An example of a call stack mentioned above is as follows –
Logging new call stack number 4 for
File “/edx/app/edxapp/edx-platform/lms/djangoapps/instructor/views/api.py”, line 240, in wrapped
return func(*args, **kwargs)
File “/edx/app/edxapp/edx-platform/lms/djangoapps/instructor/views/api.py”, line 176, in wrapped
return func(*args, **kwargs)
File “/edx/app/edxapp/edx-platform/lms/djangoapps/instructor/views/api.py”, line 127, in wrapped
return func(request, *args, **kwargs)
File “/edx/app/edxapp/edx-platform/lms/djangoapps/instructor/views/api.py”, line 1896, in rescore_problem
instructor_task.api.submit_rescore_problem_for_student(request, module_state_key, student)
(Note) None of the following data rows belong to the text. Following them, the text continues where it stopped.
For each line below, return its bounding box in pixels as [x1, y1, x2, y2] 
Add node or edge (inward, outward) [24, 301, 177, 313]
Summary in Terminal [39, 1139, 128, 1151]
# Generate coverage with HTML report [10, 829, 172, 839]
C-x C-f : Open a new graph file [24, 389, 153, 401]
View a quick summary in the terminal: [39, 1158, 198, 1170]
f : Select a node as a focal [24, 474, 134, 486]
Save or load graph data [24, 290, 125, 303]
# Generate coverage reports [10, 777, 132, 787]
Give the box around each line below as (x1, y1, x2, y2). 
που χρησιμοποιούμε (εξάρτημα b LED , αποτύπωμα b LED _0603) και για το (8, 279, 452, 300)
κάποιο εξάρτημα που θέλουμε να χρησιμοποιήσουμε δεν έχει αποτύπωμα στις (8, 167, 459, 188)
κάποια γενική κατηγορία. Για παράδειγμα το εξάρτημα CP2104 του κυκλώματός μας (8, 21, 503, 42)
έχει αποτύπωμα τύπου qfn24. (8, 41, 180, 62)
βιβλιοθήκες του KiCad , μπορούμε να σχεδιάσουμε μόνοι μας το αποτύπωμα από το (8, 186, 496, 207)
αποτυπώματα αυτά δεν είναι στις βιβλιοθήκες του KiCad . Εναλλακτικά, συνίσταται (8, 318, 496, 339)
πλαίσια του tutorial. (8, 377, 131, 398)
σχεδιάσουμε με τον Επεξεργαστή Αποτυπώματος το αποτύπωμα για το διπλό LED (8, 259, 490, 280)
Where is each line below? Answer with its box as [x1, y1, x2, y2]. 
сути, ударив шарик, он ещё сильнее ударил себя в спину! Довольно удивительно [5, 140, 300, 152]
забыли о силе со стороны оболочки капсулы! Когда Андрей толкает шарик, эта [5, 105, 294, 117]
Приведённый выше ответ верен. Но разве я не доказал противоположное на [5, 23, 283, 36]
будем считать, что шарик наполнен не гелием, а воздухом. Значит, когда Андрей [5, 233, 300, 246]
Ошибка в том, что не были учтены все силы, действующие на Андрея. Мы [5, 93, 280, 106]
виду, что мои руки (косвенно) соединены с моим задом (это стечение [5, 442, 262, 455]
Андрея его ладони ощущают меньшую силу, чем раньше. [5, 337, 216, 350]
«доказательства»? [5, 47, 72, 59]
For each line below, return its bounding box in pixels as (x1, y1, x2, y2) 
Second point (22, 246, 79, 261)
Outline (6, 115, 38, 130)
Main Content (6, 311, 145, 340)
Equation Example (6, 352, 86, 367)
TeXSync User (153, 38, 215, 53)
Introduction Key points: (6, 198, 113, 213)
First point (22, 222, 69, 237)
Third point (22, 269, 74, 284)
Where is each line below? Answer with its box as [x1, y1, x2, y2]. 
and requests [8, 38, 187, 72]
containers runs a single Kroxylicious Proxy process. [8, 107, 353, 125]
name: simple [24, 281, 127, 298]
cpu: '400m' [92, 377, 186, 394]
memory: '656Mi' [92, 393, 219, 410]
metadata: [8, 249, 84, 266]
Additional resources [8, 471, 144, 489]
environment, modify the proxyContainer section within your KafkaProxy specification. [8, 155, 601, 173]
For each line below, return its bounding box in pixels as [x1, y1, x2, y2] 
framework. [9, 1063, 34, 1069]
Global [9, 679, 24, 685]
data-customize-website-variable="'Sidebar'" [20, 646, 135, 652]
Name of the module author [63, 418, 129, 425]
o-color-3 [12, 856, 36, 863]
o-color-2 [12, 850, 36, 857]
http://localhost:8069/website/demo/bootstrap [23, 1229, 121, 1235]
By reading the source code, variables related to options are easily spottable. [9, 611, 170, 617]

File “/edx/app/edxapp/edx-platform/lms/djangoapps/instructor_task/api.py”, line 110, in submit_rescore_problem_for_student
return submit_task(request, task_type, task_class, usage_key.course_key, task_input, task_key)
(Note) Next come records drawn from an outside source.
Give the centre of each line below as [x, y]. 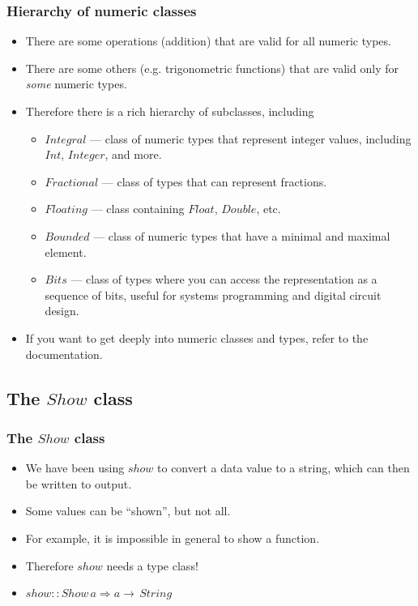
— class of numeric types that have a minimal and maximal [242, 235]
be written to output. [79, 483]
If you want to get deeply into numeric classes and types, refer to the [197, 337]
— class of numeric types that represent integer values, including [251, 138]
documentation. [64, 354]
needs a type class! [152, 565]
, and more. [133, 154]
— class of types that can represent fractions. [214, 181]
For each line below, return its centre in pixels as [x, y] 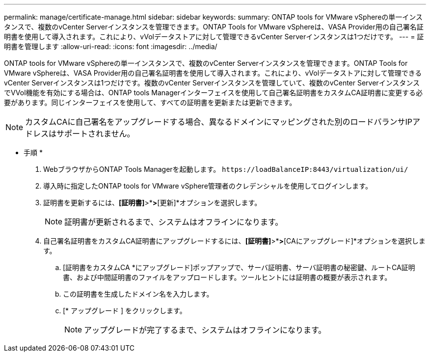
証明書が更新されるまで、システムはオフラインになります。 [174, 222]
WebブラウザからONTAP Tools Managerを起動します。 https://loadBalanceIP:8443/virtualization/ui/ [226, 169]
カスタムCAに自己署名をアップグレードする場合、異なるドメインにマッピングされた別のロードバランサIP [219, 122]
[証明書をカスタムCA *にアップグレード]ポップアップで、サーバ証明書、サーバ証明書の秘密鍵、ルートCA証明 [239, 267]
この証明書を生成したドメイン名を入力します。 [138, 294]
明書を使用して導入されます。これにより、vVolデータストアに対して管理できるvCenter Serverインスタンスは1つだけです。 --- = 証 [214, 37]
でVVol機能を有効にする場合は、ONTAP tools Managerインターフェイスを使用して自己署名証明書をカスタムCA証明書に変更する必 [213, 93]
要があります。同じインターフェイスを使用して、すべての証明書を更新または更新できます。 [150, 102]
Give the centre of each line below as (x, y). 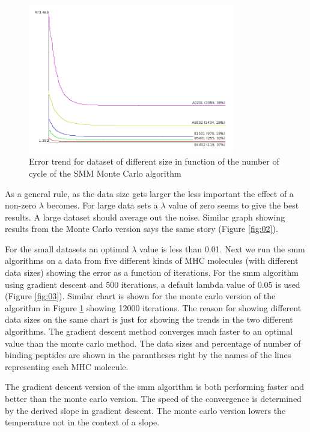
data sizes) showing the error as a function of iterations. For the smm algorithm (152, 272)
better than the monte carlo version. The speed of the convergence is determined (153, 398)
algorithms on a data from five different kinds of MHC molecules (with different (152, 260)
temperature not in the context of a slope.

File “/edx/app/edxapp/edx-platform/lms/djangoapps/instructor_task/api_helper.py”, line 346, in submit_task
File “/edx/app/edxapp/edx-platform/lms/djangoapps/instructor_task/tasks.py”, line 80, in rescore_problem
return run_main_task(entry_id, visit_fcn, action_name)
File “/edx/app/edxapp/edx-platform/lms/djangoapps/instructor_task/tasks_helper.py”, line 279, in run_main_task
task_progress = task_fcn(entry_id, course_id, task_input, action_name)
File”/edx/app/edxapp/edx-platform/lms/djangoapps/instructor_task/tasks_helper.py”, line 345, in perform_module_state_update
modules_to_update = StudentModule.objects.filter(course_id=course_id, module_state_key__in=usage_keys)
During development of the Call Stack Manager library, I had to solve numerous basic Python level problems such as effective handling of Django Model classes, creating Django Model classes at run time for the purpose of testing, wrapping functions so that they do not lose their identity, handling clashes with other decorators such as @contract in PyContracts, and many more.
Call Stack Manager as a General Library
The main purpose of the Call Stack Manager was to track calls of StudentModule and StudentModuleHistory. In addition, we can track any Python function at any particular level of code. Tracking can be halted when required. With the use of this library, we can deprecate unwanted functions effectively by tracking unknown calls. It will be interesting to pursue development of this tool as a generic tool applicable to any Django project.
I strongly believe that the generalised solution of Call Stack Manager can be used as a plugin or standard library for Django/Python project with further additions, and modifications.
Looking back on my internship experience, I enjoyed working on the edX code base. Working on such a large scale open source project which has huge global impact is very exciting. EdX has a team of awesome coders, and treated interns as full time employees with maximum exposure at every level. I found myself working on cutting edge technologies and participated in all kinds of technical discussions with the Platform team. Working on the basic python level and solving unusual and unexpected problems was especially rewarding. I would like to thank John Eskew, Calen Pennington, Ali Mohammad, Brian Beggs, Miki Goyal, Adam Palay, and Ned Batchelder for their continued help and support. Working at edX was a fascinating and challenging opportunity that I will cherish for years to come.